UN BREVE PASO POR BAIONA De escondite en escondite, los dos niños llegaron, provenientes de Marsella, a Baiona, a finales de enero de 1953, y fueron inscritos en el colegio San Luis Gonzaga; el mismo colegio donde los hermanos Sabino y Luis Arana Goiri habían sido alumnos, unos 80 años antes.

Pero también allí su presencia fue descubierta; algunos profesores del colegio decidieron su salida clandestina en la mañana del 3 de febrero y los confiaron a un cura de una parroquia de Baiona quien los escondió durante una decena de días con la complicidad de algunos parroquianos. El 13 de febrero, pasaron la muga de Biriatu a Bera a pie, durante seis horas precedidos por un pasador, con 60 centímetros de nieve.

La emoción fue intensa en Iparralde. Cuatro sacerdotes y un civil fueron inculpados de secuestro de menores y secuestro arbitrario y seguidamente encarcelados en la prisión de Baiona durante una docena de días y en un caso (el del padre Emilio Laxague), durante casi un mes.

UNA LARGA ESTANCIA EN GIPUZKOA El 15 de febrero, unos clérigos de Iparralde recepcionaron a los niños y, en una improvisación total, no sabiendo a quién confiárselos y habiendo encontrado por dos veces el rechazo de eclesiásticos por falta de disponibilidad material, los dejaron en plena desesperanza en el monasterio de Lazkao.

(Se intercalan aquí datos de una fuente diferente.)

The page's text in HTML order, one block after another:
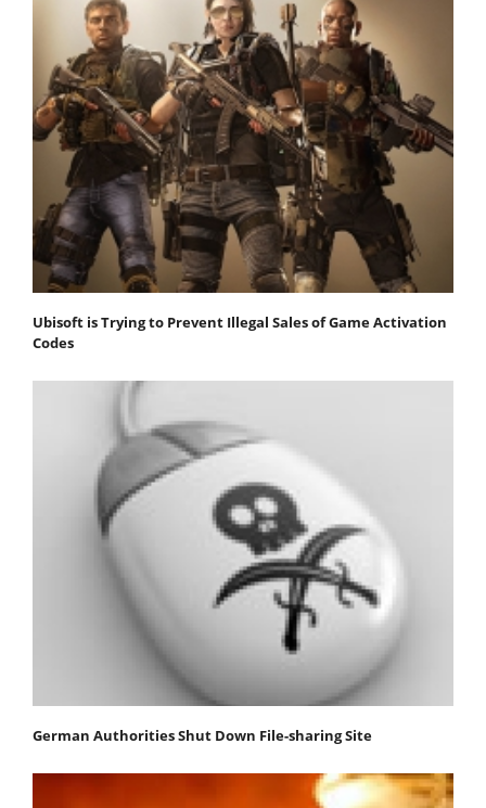
Ubisoft is Trying to Prevent Illegal Sales of Game Activation
Codes
German Authorities Shut Down File-sharing Site

Pero tanto la Policía como los periodistas estaban tras su pista. El padre Mauro Elizondo decidió entonces sacarlos del monasterio y separarlos: el pequeño, Gérald, se quedó en casa del cura Pío Montoya en Alegia y el mayor, Robert, se quedó en Tolosa, en la familia de Patxi Arruti Urrestarazu, gran amigo de Pío Montoya, hasta finales de abril y a partir de esta fecha y hasta el desenlace, en casa del padre Andoni Andonegi Sustaeta, en Getaria.

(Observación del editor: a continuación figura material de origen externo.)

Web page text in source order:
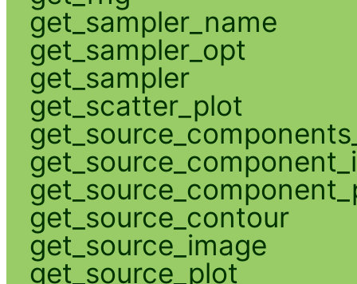
get_sampler_name
get_sampler_opt
get_sampler
get_scatter_plot
get_source_contour
get_source_image
get_source_plot

Los padres de Robert y Gérald eran judíos austriacos que huyeron a Francia y luego fueron llevados a Auschwitz.

Todas estas personas eran nacionalistas vascos convencidos que, en el caso de Pío Montoya y de Andoni Andonegi, conocieron el exilio en Iparralde a causa de la guerra civil. Por su parte, Patxi Arruti, después de haber sido gudari del batallón Amayur del PNV, pasó largos años en las cárceles franquistas.

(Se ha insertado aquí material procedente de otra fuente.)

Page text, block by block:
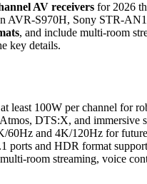
AV receivers for 2026
AVR-S970H, Sony STR-
, and include multi-room
key details.
least 100W per channel for
DTS:X, and immersive
60Hz and 4K/120Hz for
ports and HDR format
room streaming, voice

Los clérigos de Iparralde se situaban más bien en la línea tradicionalista de la Iglesia. En eso, eran los herederos espirituales del líder de Iparralde entre las dos guerras, el inamovible diputado ultraconservador de Donibane Garazi Jean Ybarnegaray, con simpatías franquistas bien conocidas desde la época de la guerra civil. No tenían ninguna idea en absoluto acerca del nacionalismo vasco. Pero al dirigirse al monasterio de Lazkao, confiaban por pura casualidad, la continuidad de la historia en manos de nacionalistas vascos.

LA VOLUNTAD DE FRANCO A esos clérigos de Iparralde no se les ocurrió otra cosa que dar a conocer al obispo de Donostia, monseñor Font y Andreu, el hecho de que habían dejado a los niños en Lazkao. El obispo advirtió inmediatamente al gobernador civil de Gipuzkoa, Tomás Garicano Goñi, quien, a su vez, advirtió al ministro del Interior Alberto Martín-Artajo.

Desde el principio pues, el Gobierno franquista estaba perfectamente al corriente de la residencia de los niños y el padre Mauro Elizondo -que ya había sufrido las represalias franquistas- debió jugar un papel sutil de equilibrista diplomático en sus relaciones con el gobernador civil. Franco tenía la intención de guardar esos niños en España: ellos podían servirle de moneda de cambio en los sucesivos chantajes al Gobierno francés, como los que habían concluido con la expulsión del Gobierno vasco de su sede de la avenida Marceau en París en 1951 y el cierre temporal de Radio Euzkadi, que emitía desde Muguerre (Lapurdi).

LA INTERVENCIÓN DE AGUIRRE Fue un pequeño grupo de cuatro personas, todos nacionalistas vascos, quienes gestionaron el asunto y desmontaron los planes de Franco: el padre Mauro Elizondo Artola de Lazkao, los clérigos Pío Montoya Arizmendi y Secundino Rezola Arratibel, este último hermano de Joseba, uno de los jefes de la resistencia vasca, y Cándido Echeverria Artola que trabajaba para la agencia de información y espionaje Servicios que dependía del Gobierno vasco y que sería en este asunto, el delegado del presidente José Antonio de Aguirre.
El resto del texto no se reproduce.